Non-SQL in your DBT pipeline

Thu 31 March 2022

DBT forces you to use SQL, even when Python or R transformations are clearer.

DBT makes a lot of sense for 80% of data pipelines, but there are steps that it just isn’t worth forcing into SQL (even when that is possible!). If the code is simpler and easier to understand in a more extensible programming language (e.g., R or Python), then the code should stay there. While DBT forces good practices for keeping pipelines in SQL most of the time, this can be an anti-pattern when we add complexity just to stay in SQL-land.

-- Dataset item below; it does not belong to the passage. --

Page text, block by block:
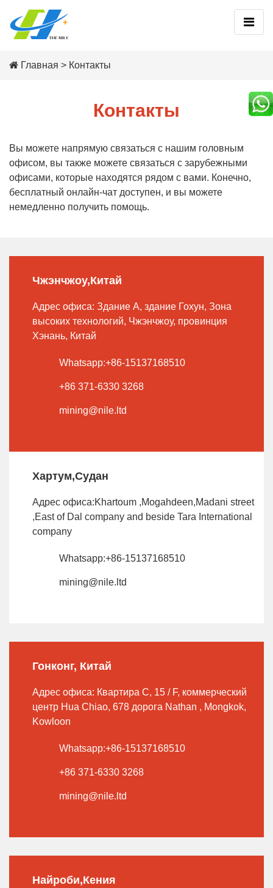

Many Google searches later, and I found Claire Carroll lays out the scenario very clearly in her post on the DBT forum Representing non-SQL models in a dbt DAG:

Sometimes, there’s a table in your DAG that might be created via a non-SQL process, and it would be useful for your dbt project to “know” about it. For example, let’s say you have a table, customers_predicted_ltvs, with one record per customer_id:

customer_id predicted_ltv
1 120
2 115
... ...

This table of estimates is created by a machine learning model, and uses transformations which can’t be done in SQL — we’re going to call it a non-SQL model. The non-SQL model uses some dbt models as inputs. Further, you want to use the output of this non-SQL model in other dbt models.

She is not the first person to ask the this question, and she proposes a useful answer, to “hack” the model into the pipeline with an ephemeral model:

{{ config(materialized='ephemeral') }}
/*
This table is created by a non-SQL process (you should probably add more info IRL),
which selects from the following dbt models:
{{ ref('customers') }}
{{ ref('orders') }}
*/
select * from my_schema.customers_predicted_ltv

I’ll add that you can make this more generic by dynamically populating the table and schema names:

{{ config(materialized='ephemeral') }}
select * {{ target.schema }}.{{ model.name }}

And this is what we’re left with. You don’t need this hacked-in node if you just run the pipeline up to this point, and then after it (splitting it in two), but this placeholder does allow you build the full DAG picture. Even with this in place, you’ll still need to run your pipeline in two steps anyway. First, everything up to this model, then you external process, then everything after it:

dbt run +customers_predicted_ltv
python my_process.py
Rscript my_process.R
dbt run customers_predicted_ltv+

One tool sounds promising, called fal, ̶b̶u̶t̶ ̶f̶o̶r̶ ̶n̶o̶w̶ ̶t̶h̶i̶s̶ ̶o̶n̶l̶y̶ ̶a̶l̶l̶o̶w̶s̶ ̶y̶o̶u̶ ̶t̶o̶ ̶r̶u̶n̶ ̶s̶c̶r̶i̶p̶t̶s̶ ̶b̶e̶f̶o̶r̶e̶ ̶o̶r̶ ̶a̶f̶t̶e̶r̶ ̶y̶o̶u̶r̶ ̶D̶A̶G̶,̶ ̶n̶o̶t̶ ̶i̶n̶ ̶t̶h̶e̶ ̶m̶i̶d̶d̶l̶e̶ as I published this, the fal team released just such a feature: check it out. I also found a tool called Continual, which looks similar to fal, with somewhat less documentation.